Marcel Peyrouton (2 July 1887 – 6 November 1983) was a French diplomat and politician. He served as the French Minister of the Interior from 1940 to 1941, during Vichy France. He served as the French Ambassador to Argentina from 1936 to 1940, and from 1941 to 1942. He served as the Governor-General of French Algeria in 1943. He was acquitted in 1948.

Early life
Marcel Peyrouton was born in 1887. He received a Doctorate in Law from the University of Paris. His thesis was entitled Étude sur les monopoles en Indochine. In 1910 he entered the central administration of the Colonies as a trainee. In 1914, Mr. Peyrouton was administrator of the Colonies. He joined the army as a sergeant in an infantry regiment. He was wounded on August 24 in the battle of Préjanville [possibly during the Battle of the Trouée de Charmes]. He went into the air force and continued his services as a pilot-aviator in the squadrons of the front, in the Vosges, then in Syria. He was demobilized with the rank of lieutenant-pilot-aviator. During his service he was awarded the Croix de Guerre with two citations.

Career

After the war Mr. Peyrouton was assigned to Madagascar as deputy director of the civil cabinet of the Governor General of this Colony, then was delegate of the Commissioner of the Republic in Cameroon.
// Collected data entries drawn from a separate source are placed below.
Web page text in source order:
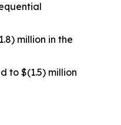
million in the
to $(1.5) million
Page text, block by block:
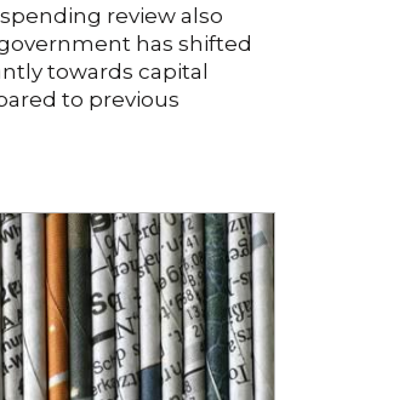
review also
has shifted
towards capital
to previous
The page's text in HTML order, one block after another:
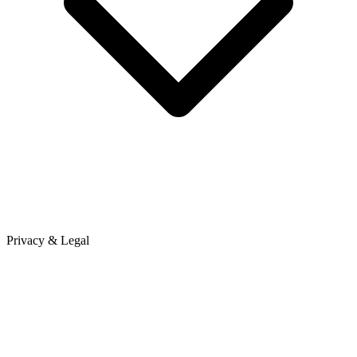
Privacy & Legal
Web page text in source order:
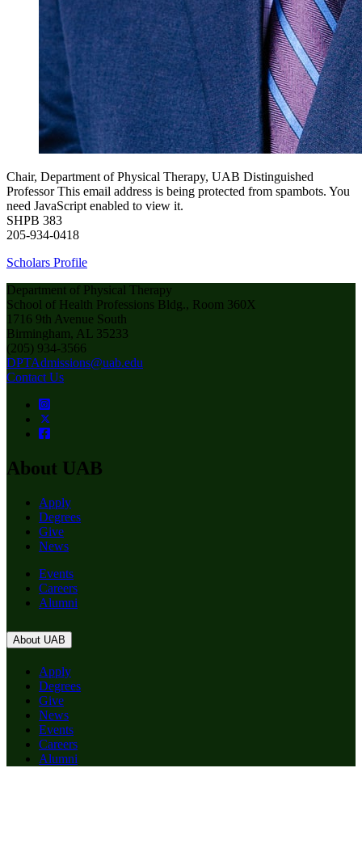
Chair, Department of Physical Therapy, UAB Distinguished
Professor This email address is being protected from spambots. You
need JavaScript enabled to view it.
SHPB 383
205-934-0418
Scholars Profile
Department of Physical Therapy
School of Health Professions Bldg., Room 360X
1716 9th Avenue South
Birmingham, AL 35233
(205) 934-3566
DPTAdmissions@uab.edu
Contact Us
About UAB
Apply
Degrees
Give
News
Events
Careers
Alumni
About UAB
Apply
Degrees
Give
News
Events
Careers
Alumni

He was appointed Chief Administrator of the Colonies in 1923. In 1925, he was director of the Economic Agency of the African territories under mandate, then, in 1928, fulfilled the functions of the deputy chief of the cabinet of the Minister of the Colonies. He was Appointed Governor of the Colonies in 1929 and served as lieutenant-governor of the Middle Congo. In 1929 he was named an officer of the Legion of Honor. The award is seen in the picture from the 1930s accompanying this article

Peyrouton next served as the Secretary General of French Algeria from 1931 to 1933, and as the Resident-General of Tunisia from 1933 to 1936. He served as the French Ambassador to Argentina from 1936 to 1940.

Peyrouton served as the French Minister of the Interior from 1940 to 1941, during Vichy France. He served as the French Ambassador to Argentina once again from 1941 to 1942.
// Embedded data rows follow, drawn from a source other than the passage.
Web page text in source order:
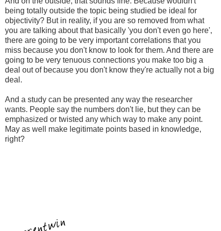
being totally outside the topic being studied be ideal for
objectivity? But in reality, if you are so removed from what
you are talking about that basically 'you don't even go here',
there are going to be very important correlations that you
miss because you don't know to look for them. And there are
going to be very tenuous connections you make too big a
deal out of because you don't know they're actually not a big
deal.
And a study can be presented any way the researcher
wants. People say the numbers don't lie, but they can be
emphasized or twisted any which way to make any point.
May as well make legitimate points based in knowledge,
right?
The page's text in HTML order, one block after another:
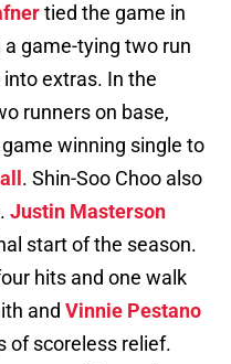
tied the game in
game-tying two run
extras. In the
runners on base,
winning single to
. Shin-Soo Choo also
Justin Masterson
start of the season.
hits and one walk
and Vinnie Pestano
of scoreless relief.
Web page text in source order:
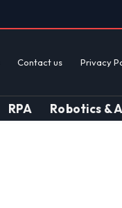
Contact us Privacy
RPA Robotics &
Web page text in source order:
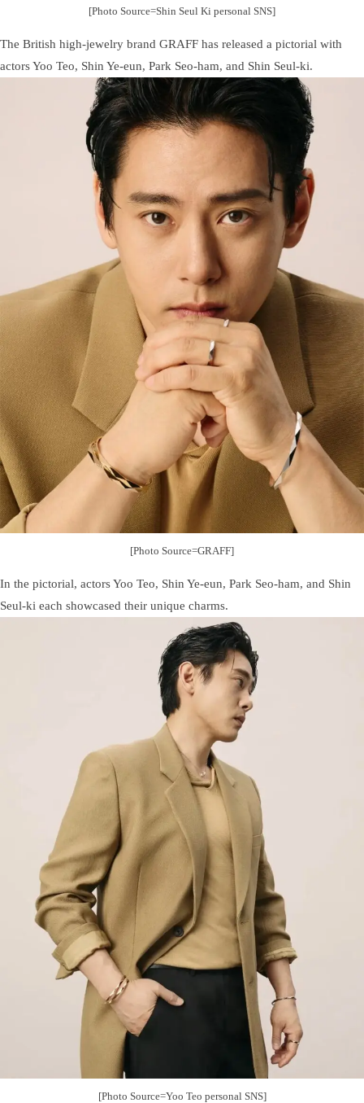
[Photo Source=Shin Seul Ki personal SNS]
The British high-jewelry brand GRAFF has released a pictorial with
actors Yoo Teo, Shin Ye-eun, Park Seo-ham, and Shin Seul-ki.
[Photo Source=GRAFF]
In the pictorial, actors Yoo Teo, Shin Ye-eun, Park Seo-ham, and Shin
Seul-ki each showcased their unique charms.
[Photo Source=Yoo Teo personal SNS]
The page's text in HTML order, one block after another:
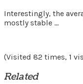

Peyrouton was appointed as the Governor-General of French Algeria in January 1943. While American Jewish organizations objected to his appointment due to his recent Vichy past, US Ambassador Robert Daniel Murphy suggested Peyrouton was not antisemitic. Peyrouton resigned in June. In letters to Generals de Gaulle and Giraud he requested that he be allowed to serve as a captain in the infantry, the rank he held in the army reserve. His offer was accepted but he was arrested preventively on December 22, 1943 on orders from the Committee of National Liberation.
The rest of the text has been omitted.